So I take them out for a restaurant meal now, also they appreciate that I (finally) started to take dessert or starter to their house when invited, and small edible gifts…..if this helps?

SueBooWoo Mon 22-Jul-24 09:50:58

UPDATE - Thank you for all the comments.
I ended up inviting my sister this weekend (Sat evening) as its her birthday on Wed.

To answer a few questions, I love and like my sister we can have a good laugh together. (she has some annoying ways BUT I'm sure I do too LOL). My OH is quite poorly with a few chronic severe illnesses and I have my own age related joint issues. My sister is in physical good health (even though older than me), but I do think she struggles mentally - loneliness/depression.

But she does have a mean streak though (she once got miffed with mum because mum wanted a full fish rather than share one !) Its not a money thing she's not rich but comfortable and works pt.

I mentioned it this weekend about us coming to her for a change as that would be lovely, she did make a lot of excuses saying her house was a mess/she'd need to tidy/declutter, I said doesn't matter to us at all and that I would help tidy/clean for her.

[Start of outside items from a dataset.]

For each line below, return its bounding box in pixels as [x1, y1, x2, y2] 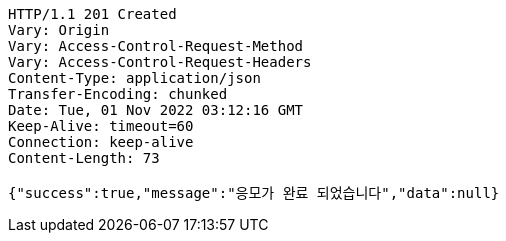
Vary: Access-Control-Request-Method [8, 38, 304, 54]
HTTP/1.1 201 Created [8, 6, 177, 22]
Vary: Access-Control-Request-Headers [8, 54, 312, 70]
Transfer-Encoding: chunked [8, 86, 228, 102]
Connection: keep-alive [8, 134, 194, 150]
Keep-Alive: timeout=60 [8, 118, 194, 134]
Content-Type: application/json [8, 70, 261, 86]
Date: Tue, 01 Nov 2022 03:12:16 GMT [8, 102, 304, 118]
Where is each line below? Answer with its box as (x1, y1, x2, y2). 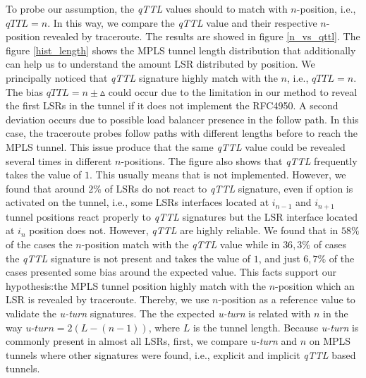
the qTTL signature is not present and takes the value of (6, 250, 251, 265)
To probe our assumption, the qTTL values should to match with (6, 1, 288, 16)
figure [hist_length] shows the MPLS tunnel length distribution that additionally (6, 42, 356, 57)
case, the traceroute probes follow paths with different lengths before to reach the (6, 126, 358, 140)
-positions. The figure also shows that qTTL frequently (121, 153, 358, 168)
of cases (313, 236, 347, 251)
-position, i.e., (296, 1, 356, 16)
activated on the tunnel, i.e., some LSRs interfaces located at (6, 195, 269, 209)
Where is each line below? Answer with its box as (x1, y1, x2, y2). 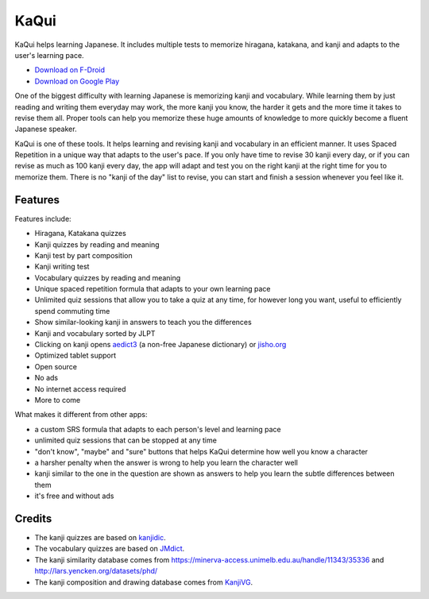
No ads (34, 373, 59, 383)
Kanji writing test (34, 262, 90, 272)
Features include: (14, 214, 71, 223)
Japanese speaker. (14, 124, 77, 134)
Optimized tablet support (34, 350, 117, 361)
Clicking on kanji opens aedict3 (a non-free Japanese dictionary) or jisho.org (34, 340, 287, 350)
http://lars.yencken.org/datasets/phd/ (34, 566, 158, 576)
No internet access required (34, 384, 126, 393)
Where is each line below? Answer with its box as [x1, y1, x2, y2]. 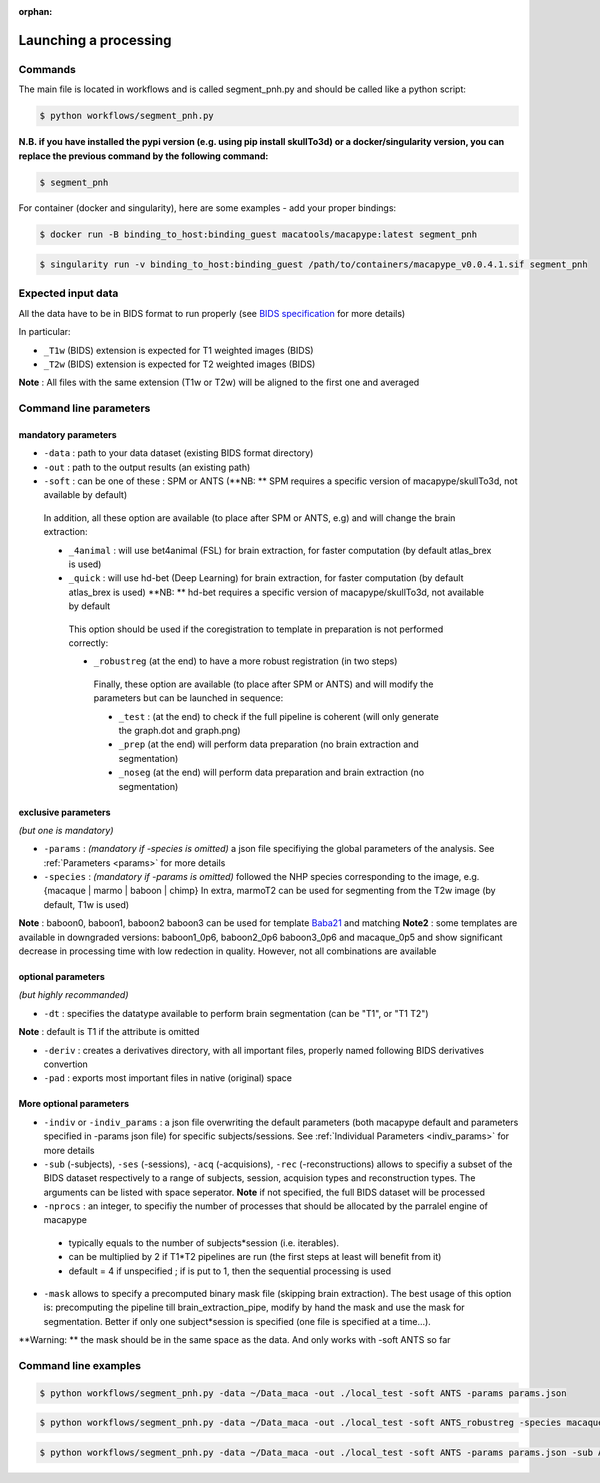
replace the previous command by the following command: [18, 150, 269, 162]
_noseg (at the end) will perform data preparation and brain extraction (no [118, 766, 425, 779]
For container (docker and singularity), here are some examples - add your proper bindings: [18, 202, 397, 214]
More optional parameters [18, 1098, 130, 1110]
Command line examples [18, 1358, 142, 1372]
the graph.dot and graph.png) [118, 724, 241, 736]
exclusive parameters [18, 806, 111, 818]
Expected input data [18, 286, 119, 300]
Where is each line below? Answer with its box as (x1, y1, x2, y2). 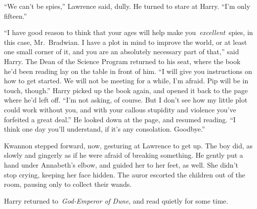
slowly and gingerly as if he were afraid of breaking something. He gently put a (4, 150, 243, 160)
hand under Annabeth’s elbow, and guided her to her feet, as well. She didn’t (4, 159, 238, 170)
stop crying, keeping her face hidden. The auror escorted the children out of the (4, 169, 246, 179)
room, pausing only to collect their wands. (4, 179, 132, 189)
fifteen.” (4, 10, 27, 21)
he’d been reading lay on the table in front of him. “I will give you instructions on (4, 66, 252, 76)
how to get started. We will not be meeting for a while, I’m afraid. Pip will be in (4, 75, 249, 86)
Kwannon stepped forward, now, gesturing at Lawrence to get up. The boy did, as (4, 140, 253, 150)

Time will tell if she's taken the hint !! But I appreciate all your perspectives and am going to try and not get stressed/not sweat the small stuff (and be a bit more forgiving)

MissAdventure Mon 22-Jul-24 15:15:47

smile
Peace is restored, Sue
I'm glad to hear it.
Have a lovely weekend.

Lydie45 Tue 23-Jul-24 16:47:04

Every widow / widower I speak to all say the weekends are the worse for being on your own after losing your loved one. Your sister is probably so grateful when you invite her it probably doesn’t enter her head you would want to go to her.

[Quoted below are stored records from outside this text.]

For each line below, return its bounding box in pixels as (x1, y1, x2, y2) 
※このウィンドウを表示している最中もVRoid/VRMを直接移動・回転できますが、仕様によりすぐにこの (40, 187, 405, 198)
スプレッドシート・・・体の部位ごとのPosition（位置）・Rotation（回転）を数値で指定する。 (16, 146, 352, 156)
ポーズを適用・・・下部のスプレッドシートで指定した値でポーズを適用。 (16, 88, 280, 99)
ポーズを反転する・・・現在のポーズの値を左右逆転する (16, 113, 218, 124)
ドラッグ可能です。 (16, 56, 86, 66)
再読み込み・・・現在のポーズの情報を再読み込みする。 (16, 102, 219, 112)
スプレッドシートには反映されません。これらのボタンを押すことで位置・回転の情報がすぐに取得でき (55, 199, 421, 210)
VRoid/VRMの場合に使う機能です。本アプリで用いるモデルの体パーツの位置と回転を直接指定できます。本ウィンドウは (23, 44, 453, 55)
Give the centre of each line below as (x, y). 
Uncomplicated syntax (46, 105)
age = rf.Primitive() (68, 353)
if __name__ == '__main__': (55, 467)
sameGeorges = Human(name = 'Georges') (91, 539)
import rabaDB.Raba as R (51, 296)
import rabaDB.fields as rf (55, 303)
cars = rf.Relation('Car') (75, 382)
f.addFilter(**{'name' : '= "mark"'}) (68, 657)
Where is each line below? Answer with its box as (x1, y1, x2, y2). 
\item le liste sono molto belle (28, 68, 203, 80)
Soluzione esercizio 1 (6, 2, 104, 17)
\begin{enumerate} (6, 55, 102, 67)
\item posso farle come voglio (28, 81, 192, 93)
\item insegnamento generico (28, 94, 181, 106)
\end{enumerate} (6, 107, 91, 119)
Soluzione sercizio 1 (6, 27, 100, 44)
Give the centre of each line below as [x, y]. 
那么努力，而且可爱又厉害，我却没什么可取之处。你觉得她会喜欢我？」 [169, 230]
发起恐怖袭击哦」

Luckygirl3 Tue 23-Jul-24 16:51:56

Iam64

I was widowed 20 months ago. It’s tough but I really wouldn’t want to be invited anywhere because someone ‘felt sorry for me for being on my own’

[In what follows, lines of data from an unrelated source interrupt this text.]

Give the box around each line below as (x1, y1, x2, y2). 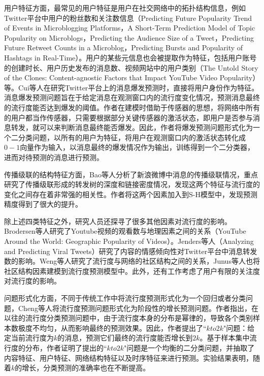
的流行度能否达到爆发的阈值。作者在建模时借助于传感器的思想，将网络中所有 (4, 102, 260, 112)
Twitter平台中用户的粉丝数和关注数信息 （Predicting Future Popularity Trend (4, 12, 252, 23)
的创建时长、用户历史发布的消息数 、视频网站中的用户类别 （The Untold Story (4, 62, 258, 73)
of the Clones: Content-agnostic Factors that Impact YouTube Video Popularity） (4, 72, 260, 83)
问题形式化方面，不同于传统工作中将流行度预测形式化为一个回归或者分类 (4, 293, 246, 303)
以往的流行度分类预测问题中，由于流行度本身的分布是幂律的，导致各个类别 (4, 312, 253, 323)
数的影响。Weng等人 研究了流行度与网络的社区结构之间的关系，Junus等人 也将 (4, 256, 260, 266)
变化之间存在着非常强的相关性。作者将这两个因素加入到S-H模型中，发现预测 (4, 189, 257, 199)
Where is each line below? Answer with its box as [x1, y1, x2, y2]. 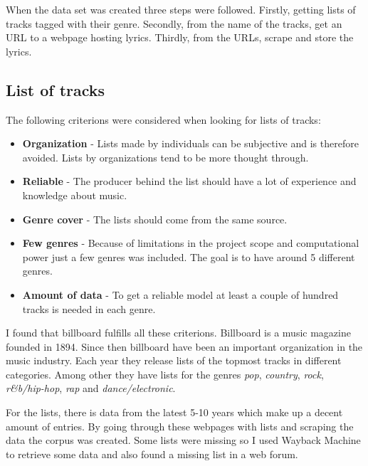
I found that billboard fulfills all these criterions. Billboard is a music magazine [6, 325, 351, 340]
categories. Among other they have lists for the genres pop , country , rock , [6, 366, 324, 381]
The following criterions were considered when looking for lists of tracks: [6, 112, 321, 127]
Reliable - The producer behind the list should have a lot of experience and [22, 174, 357, 189]
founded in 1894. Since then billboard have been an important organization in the [6, 339, 363, 354]
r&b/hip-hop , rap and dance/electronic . [6, 381, 176, 396]
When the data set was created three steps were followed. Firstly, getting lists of [6, 2, 356, 16]
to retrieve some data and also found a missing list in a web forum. [6, 446, 298, 461]
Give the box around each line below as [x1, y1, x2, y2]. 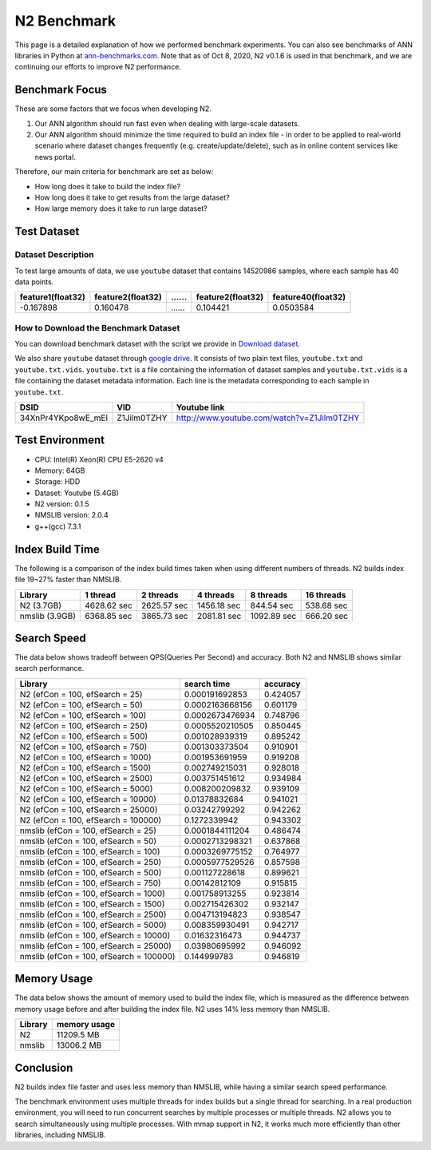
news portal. [34, 152, 76, 161]
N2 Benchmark [14, 12, 117, 30]
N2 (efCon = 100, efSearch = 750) [19, 741, 148, 752]
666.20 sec [305, 610, 349, 621]
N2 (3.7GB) [19, 600, 62, 611]
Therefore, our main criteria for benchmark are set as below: [14, 167, 214, 176]
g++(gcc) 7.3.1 [34, 521, 81, 531]
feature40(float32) [272, 291, 346, 303]
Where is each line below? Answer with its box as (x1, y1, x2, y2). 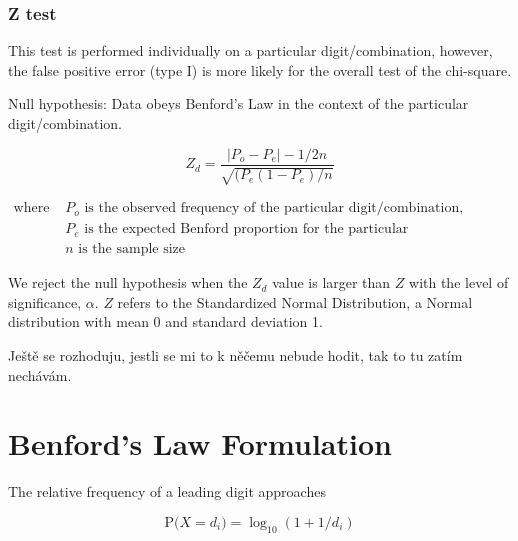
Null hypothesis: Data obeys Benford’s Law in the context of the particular (8, 93, 469, 114)
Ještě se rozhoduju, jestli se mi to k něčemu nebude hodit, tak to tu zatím (8, 344, 463, 365)
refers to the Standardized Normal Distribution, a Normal (117, 291, 473, 312)
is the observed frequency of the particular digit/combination (84, 201, 460, 216)
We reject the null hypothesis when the (8, 272, 248, 293)
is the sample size (78, 242, 186, 257)
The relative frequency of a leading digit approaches (8, 481, 326, 502)
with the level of (409, 272, 509, 293)
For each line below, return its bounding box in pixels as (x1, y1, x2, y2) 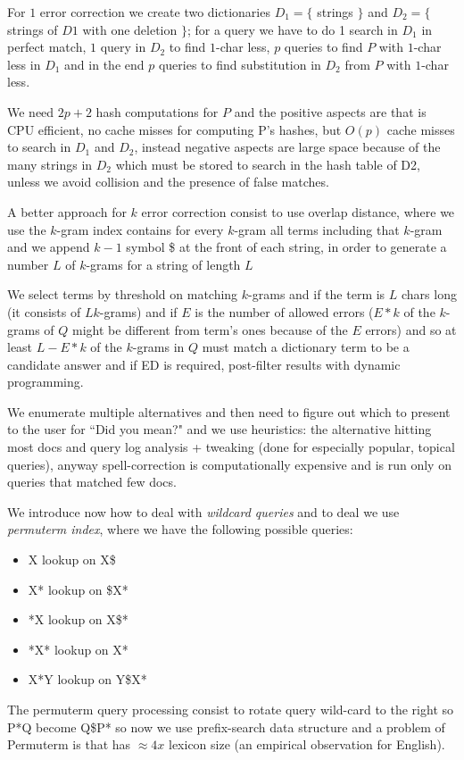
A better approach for (7, 202, 127, 221)
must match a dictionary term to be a (202, 338, 410, 356)
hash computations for (95, 102, 219, 121)
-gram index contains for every (56, 220, 224, 238)
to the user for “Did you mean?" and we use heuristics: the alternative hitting (7, 420, 432, 438)
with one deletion (82, 20, 178, 38)
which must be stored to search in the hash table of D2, (115, 155, 420, 173)
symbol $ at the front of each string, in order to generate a (126, 238, 447, 256)
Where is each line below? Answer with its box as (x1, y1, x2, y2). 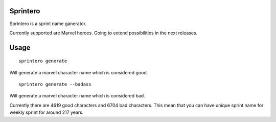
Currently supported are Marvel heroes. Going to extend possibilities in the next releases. (9, 30, 198, 36)
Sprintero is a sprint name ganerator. (9, 21, 87, 27)
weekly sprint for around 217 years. (9, 109, 84, 115)
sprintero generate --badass (18, 82, 91, 87)
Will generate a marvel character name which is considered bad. (9, 93, 145, 99)
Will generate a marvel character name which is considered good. (9, 69, 148, 75)
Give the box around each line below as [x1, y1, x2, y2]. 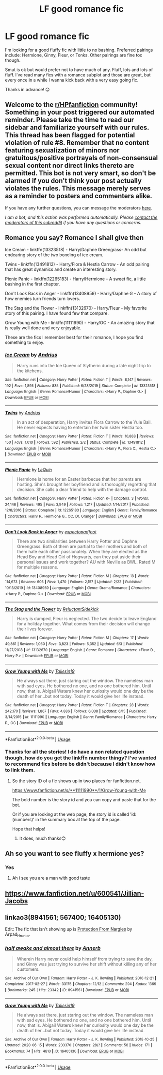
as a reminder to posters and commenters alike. [5, 192, 153, 200]
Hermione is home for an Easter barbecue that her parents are [16, 476, 142, 482]
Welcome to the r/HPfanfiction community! [5, 101, 138, 109]
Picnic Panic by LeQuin [5, 467, 52, 473]
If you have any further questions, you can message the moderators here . [5, 205, 152, 210]
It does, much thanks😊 [19, 835, 66, 841]
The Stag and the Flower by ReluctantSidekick [5, 606, 99, 612]
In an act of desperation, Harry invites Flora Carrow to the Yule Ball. [16, 419, 152, 425]
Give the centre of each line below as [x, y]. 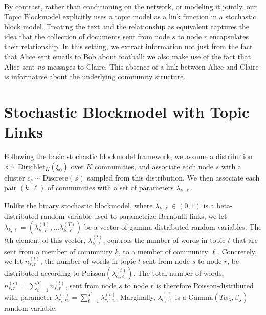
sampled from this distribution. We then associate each [173, 177]
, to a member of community [163, 251]
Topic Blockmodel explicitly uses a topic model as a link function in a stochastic [130, 16]
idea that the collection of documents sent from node [87, 36]
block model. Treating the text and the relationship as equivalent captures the [127, 26]
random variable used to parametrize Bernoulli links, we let [134, 216]
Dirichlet [31, 167]
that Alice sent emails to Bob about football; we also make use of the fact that [128, 56]

Indeed so. It is hard being on your own, but I am not into being pitied.

But, whatever your reason, it is a kind thing that you are doing, so good on you. However if you want to stop it, then it might be difficult as there is now a precedent lasting 4 years. I guess a gift is only worth giving if it comes with the right intent, and that seems to have dwindled now on your side.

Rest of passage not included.